Dataset entries
"""
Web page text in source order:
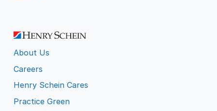
About Us
Careers
Henry Schein Cares
Practice Green
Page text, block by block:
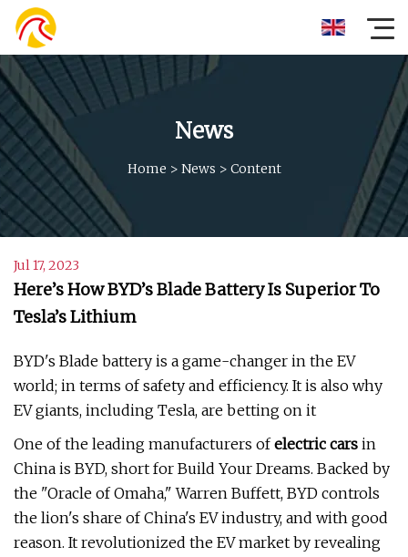
News
Home > News > Content
Jul 17, 2023
Here’s How BYD’s Blade Battery Is Superior To
Tesla’s Lithium
BYD's Blade battery is a game-changer in the EV
world; in terms of safety and efficiency. It is also why
EV giants, including Tesla, are betting on it
One of the leading manufacturers ofelectric cars in
China is BYD, short for Build Your Dreams. Backed by
the "Oracle of Omaha," Warren Buffett, BYD controls
the lion's share of China's EV industry, and with good
reason. It revolutionized the EV market by revealing
"""
### Exercise goal
Please return the lines above exactly, with the pictures omitted.

### Exercise solution
Web page text in source order:
About Us
Careers
Henry Schein Cares
Practice Green
Page text, block by block:
News
Home > News > Content
Jul 17, 2023
Here’s How BYD’s Blade Battery Is Superior To
Tesla’s Lithium
BYD's Blade battery is a game-changer in the EV
world; in terms of safety and efficiency. It is also why
EV giants, including Tesla, are betting on it
One of the leading manufacturers ofelectric cars in
China is BYD, short for Build Your Dreams. Backed by
the "Oracle of Omaha," Warren Buffett, BYD controls
the lion's share of China's EV industry, and with good
reason. It revolutionized the EV market by revealing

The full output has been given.